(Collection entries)
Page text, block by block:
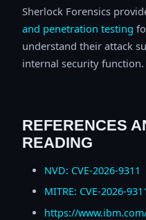
Sherlock Forensics
and penetration testing
understand their attack
internal security function.
REFERENCES
READING
NVD: CVE-2026-9311
MITRE: CVE-2026-
https://
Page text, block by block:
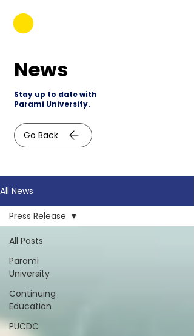
News
Stay up to date with
Parami University.
Go Back
All News
All Posts
Parami
University
Continuing
Education
PUCDC
Press Release
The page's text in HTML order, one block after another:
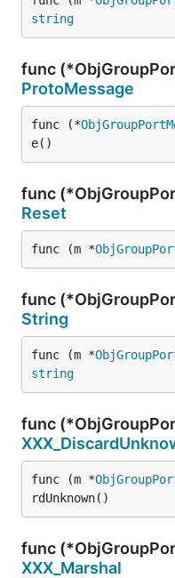
string
func
ProtoMessage
func (*
e()
func
Reset
func (m *
func
String
func (m *
string
func
func (m *
rdUnknown()
func
XXX_Marshal
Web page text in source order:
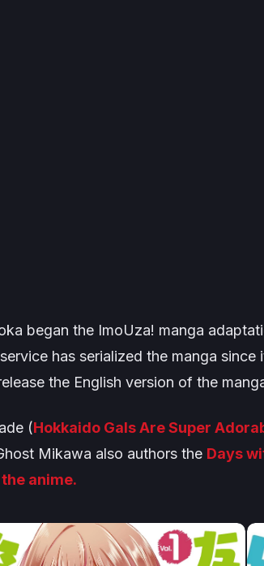
began the ImoUza! manga
has serialized the manga since
the English version of the
(Hokkaido Gals Are Super
Mikawa also authors the Days
anime.
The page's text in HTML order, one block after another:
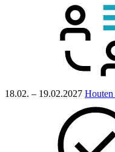
18.02. – 19.02.2027 Houten
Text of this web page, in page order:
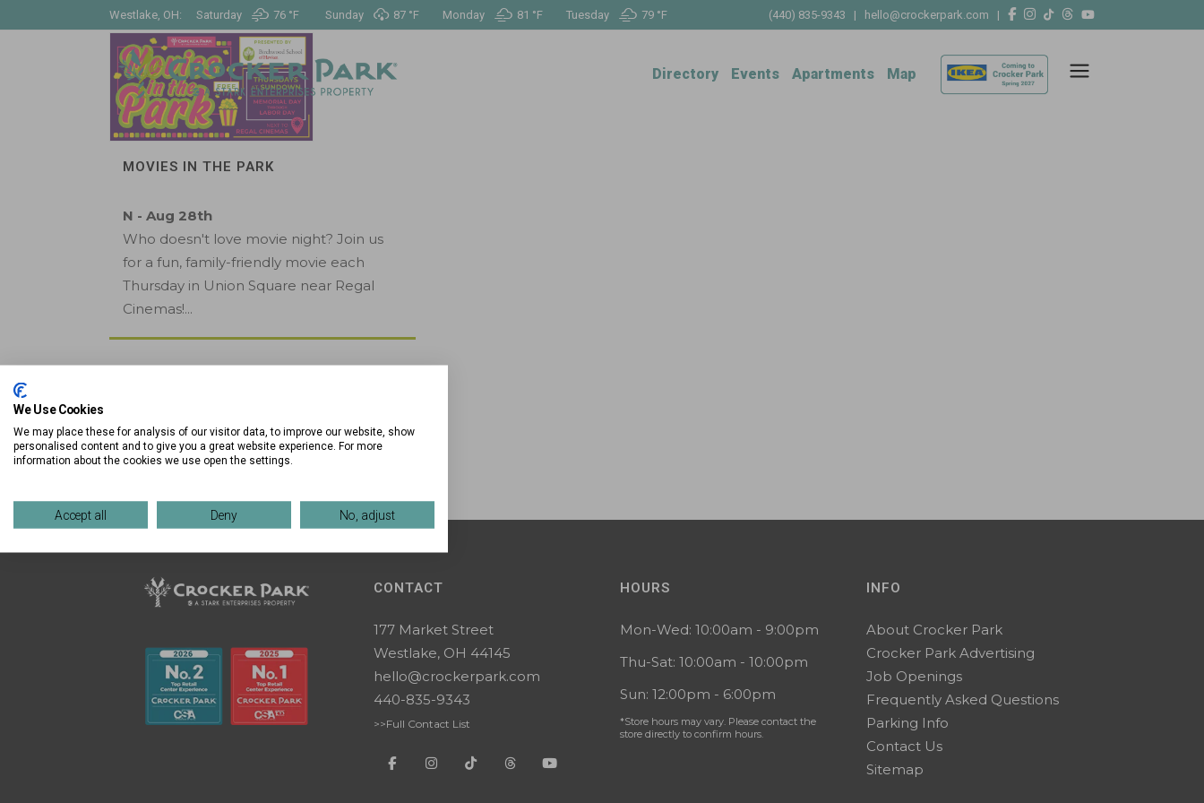
Westlake, OH: Saturday 76 °F Sunday 87 °F Monday 81 °F Tuesday 79 °F (440) 835-9343 | hello@crockerpark.com |
Directory Events Apartments Map
MOVIES IN THE PARK
N - Aug 28th
Who doesn't love movie night? Join us
for a fun, family-friendly movie each
Thursday in Union Square near Regal
Cinemas!...
CONTACT
177 Market Street
Westlake, OH 44145
hello@crockerpark.com
440-835-9343
>>Full Contact List
HOURS
Mon-Wed: 10:00am - 9:00pm
Thu-Sat: 10:00am - 10:00pm
Sun: 12:00pm - 6:00pm
*Store hours may vary. Please contact the
store directly to confirm hours.
INFO
About Crocker Park
Crocker Park Advertising
Job Openings
Frequently Asked Questions
Parking Info
Contact Us
Sitemap
We Use Cookies
We may place these for analysis of our visitor data, to improve our website, show
personalised content and to give you a great website experience. For more
information about the cookies we use open the settings.
Accept all Deny No, adjust
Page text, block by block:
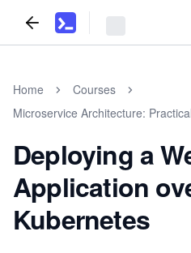
Home
Courses
Microservice Architecture:
Deploying a
Application
Kubernetes
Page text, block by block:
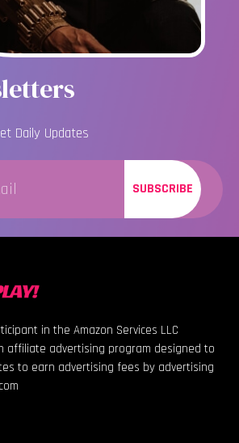
Daily Updates
SUBSCRIBE
in the Amazon Services LLC
affiliate advertising program designed to
to earn advertising fees by advertising
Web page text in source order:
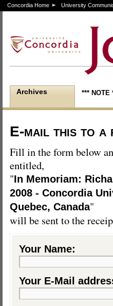
Concordia Home University
Archives *** NOTE
E-mail this to a
Fill in the form below
entitled,
"In Memoriam:
2008 - Concordia
Quebec, Canada"
will be sent to the
Your Name:
Your E-Mail
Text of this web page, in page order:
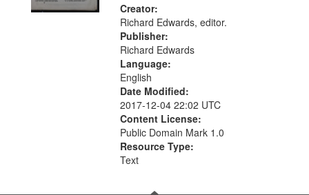
Creator:
Richard Edwards, editor.
Publisher:
Richard Edwards
Language:
English
Date Modified:
2017-12-04 22:02 UTC
Content License:
Public Domain Mark 1.0
Resource Type:
Text
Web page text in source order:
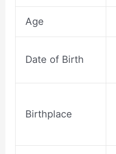
Age
Date of Birth
Birthplace
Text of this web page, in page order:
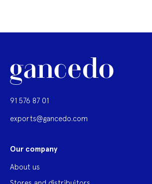
91 576 87 01
exports@gancedo.com
Our company
About us
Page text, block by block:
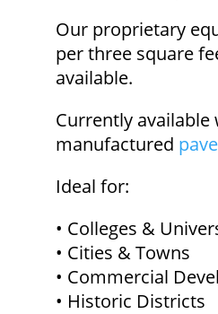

*Task description:*
Apart from the pictures, every line above must be printed exactly.

*Exercise solution:*
Page text, block by block:
Sherlock Forensics
and penetration testing
understand their attack
internal security function.
REFERENCES
READING
NVD: CVE-2026-9311
MITRE: CVE-2026-
https://
Page text, block by block:
News
Stay up to date with
Parami University.
Go Back
All News
All Posts
Parami
University
Continuing
Education
PUCDC
Press Release
The page's text in HTML order, one block after another:
string
func
ProtoMessage
func (*
e()
func
Reset
func (m *
func
String
func (m *
string
func
func (m *
rdUnknown()
func
XXX_Marshal
Web page text in source order:
began the ImoUza! manga
has serialized the manga since
the English version of the
(Hokkaido Gals Are Super
Mikawa also authors the Days
anime.
The page's text in HTML order, one block after another:
18.02. – 19.02.2027 Houten
Text of this web page, in page order:
Westlake, OH: Saturday 76 °F Sunday 87 °F Monday 81 °F Tuesday 79 °F (440) 835-9343 | hello@crockerpark.com |
Directory Events Apartments Map
MOVIES IN THE PARK
N - Aug 28th
Who doesn't love movie night? Join us
for a fun, family-friendly movie each
Thursday in Union Square near Regal
Cinemas!...
CONTACT
177 Market Street
Westlake, OH 44145
hello@crockerpark.com
440-835-9343
>>Full Contact List
HOURS
Mon-Wed: 10:00am - 9:00pm
Thu-Sat: 10:00am - 10:00pm
Sun: 12:00pm - 6:00pm
*Store hours may vary. Please contact the
store directly to confirm hours.
INFO
About Crocker Park
Crocker Park Advertising
Job Openings
Frequently Asked Questions
Parking Info
Contact Us
Sitemap
We Use Cookies
We may place these for analysis of our visitor data, to improve our website, show
personalised content and to give you a great website experience. For more
information about the cookies we use open the settings.
Accept all Deny No, adjust
Page text, block by block:
Home
Courses
Microservice Architecture:
Deploying a
Application
Kubernetes
Page text, block by block:
Daily Updates
SUBSCRIBE
in the Amazon Services LLC
affiliate advertising program designed to
to earn advertising fees by advertising
Web page text in source order:
Concordia Home University
Archives *** NOTE
E-mail this to a
Fill in the form below
entitled,
"In Memoriam:
2008 - Concordia
Quebec, Canada"
will be sent to the
Your Name:
Your E-Mail
Text of this web page, in page order:
Creator:
Richard Edwards, editor.
Publisher:
Richard Edwards
Language:
English
Date Modified:
2017-12-04 22:02 UTC
Content License:
Public Domain Mark 1.0
Resource Type:
Text
Web page text in source order:
Age
Date of Birth
Birthplace
Text of this web page, in page order:
91 576 87 01
exports@gancedo.com
Our company
About us
Page text, block by block:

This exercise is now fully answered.